# For Those Interested In Such Things (PCUSA Related)



## Backwoods Presbyterian (Dec 7, 2011)

The latest in a long line of "renewal" movements in the apostate PC(USA) has released a "Statement of Faith" that they are asking their folks to read and assent to. You can read it at the link.

http://www.fellowship-pres.org/wp-content/uploads/Draft-of-the-Theology-12-7-2011.pdf


----------



## John Bunyan (Dec 7, 2011)

OK. I am sincerely disgusted by those American/European apostates that do everything Scripture forbids, embrace secularism/relativism and start just dissing the Bible when it goes against their misguided ways.

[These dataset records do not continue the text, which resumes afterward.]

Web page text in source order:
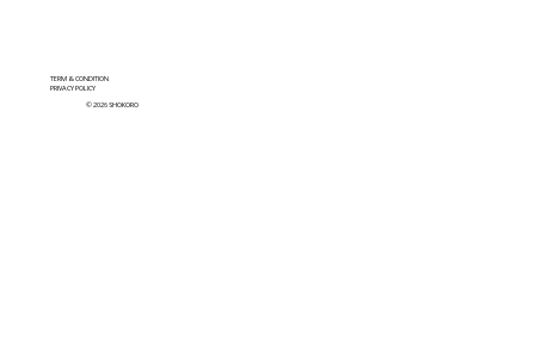
TERM & CONDITION
PRIVACY POLICY
© 2026 SHOKORO
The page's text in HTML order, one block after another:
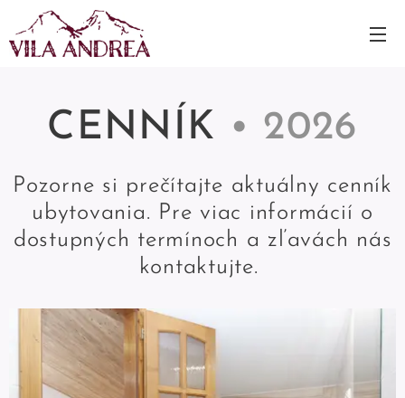
CENNÍK • 2026
Pozorne si prečítajte aktuálny cenník
ubytovania. Pre viac informácií o
dostupných termínoch a zľavách nás
kontaktujte.
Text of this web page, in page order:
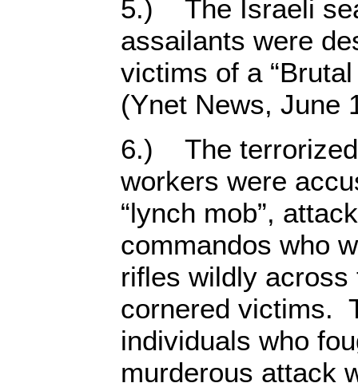
5.) The Israeli
assailants were
victims of a
(Ynet News, June
6.) The terrorized
workers were
“lynch mob”,
commandos who
rifles wildly across
cornered victims.
individuals who
murderous attack
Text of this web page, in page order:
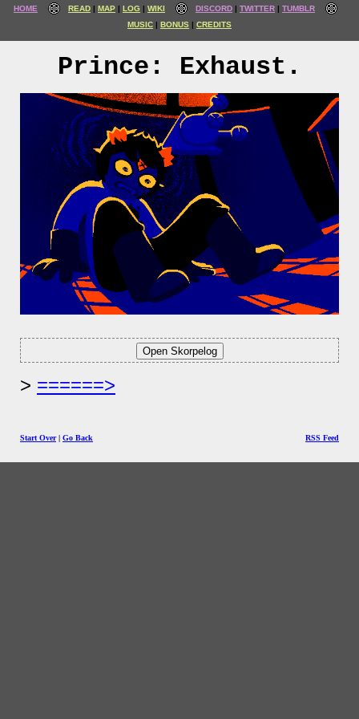
HOME READ MAP LOG WIKI DISCORD TWITTER
TUMBLR
MUSIC
BONUS CREDITS
Prince: Exhaust.
======>
Start Over| Go Back RSS Feed
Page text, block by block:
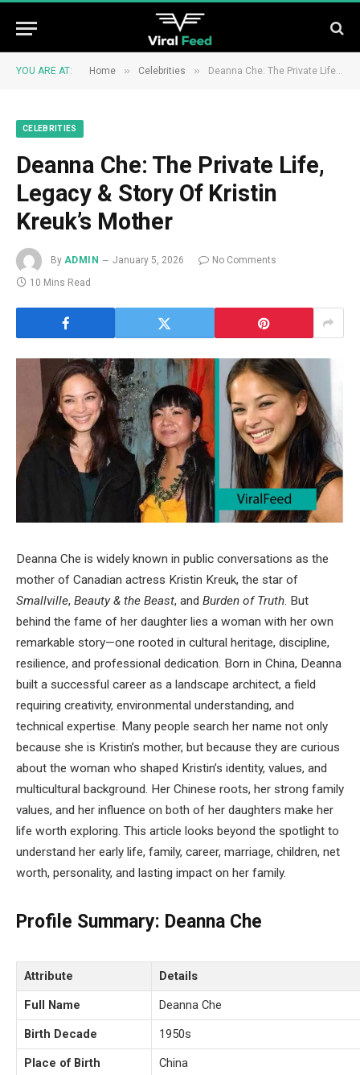
YOU ARE AT: Home » Celebrities » Deanna Che: The Private Life, Legacy & Story Of Kristin Kreuk’s Mother
CELEBRITIES
Deanna Che: The Private Life,
Legacy & Story Of Kristin
Kreuk’s Mother
By ADMIN January 5, 2026
No Comments
10 Mins Read
Deanna Che is widely known in public conversations as the
mother of Canadian actress Kristin Kreuk, the star of
Smallville, Beauty & the Beast, and Burden of Truth. But
behind the fame of her daughter lies a woman with her own
remarkable story—one rooted in cultural heritage, discipline,
resilience, and professional dedication. Born in China, Deanna
built a successful career as a landscape architect, a field
requiring creativity, environmental understanding, and
technical expertise. Many people search her name not only
because she is Kristin’s mother, but because they are curious
about the woman who shaped Kristin’s identity, values, and
multicultural background. Her Chinese roots, her strong family
values, and her influence on both of her daughters make her
life worth exploring. This article looks beyond the spotlight to
understand her early life, family, career, marriage, children, net
worth, personality, and lasting impact on her family.
Profile Summary: Deanna Che
Attribute
Details
Full Name
Deanna Che
Birth Decade
1950s
Place of Birth
China

What is going on in there people? Seriously, everyday that I read Mohler's website I see some new absurdity: Atheist Bishops, Priests praying toward Mecca, Gay/Lesbian Churches, pastors that say Christ is not the only way, the fact that atheist pastors cannot be disciplined in Holland because, apparently, theirs is a common position.

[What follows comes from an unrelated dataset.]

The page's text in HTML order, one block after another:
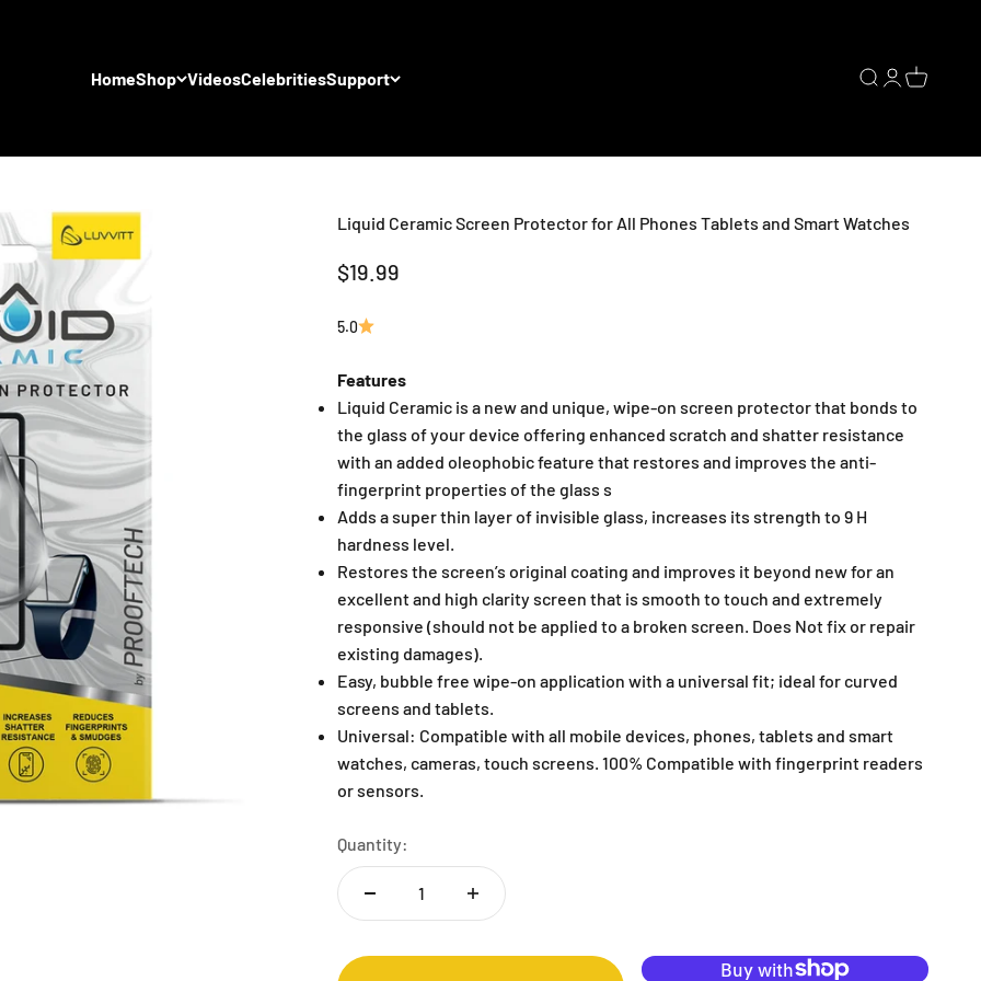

Why do these people become pastors/bishops if they are not Christians, do not believe in Jesus nor in the Bible, and, worst, some are even atheists! How can an atheist be ordained bishop? Doesn't anyone read their CV's anymore? Why would an atheist want to be a bishop? And who would ordain him? And why aren't these guys excommunicated?

Kinda off topic, sorry, but I had to say it.


----------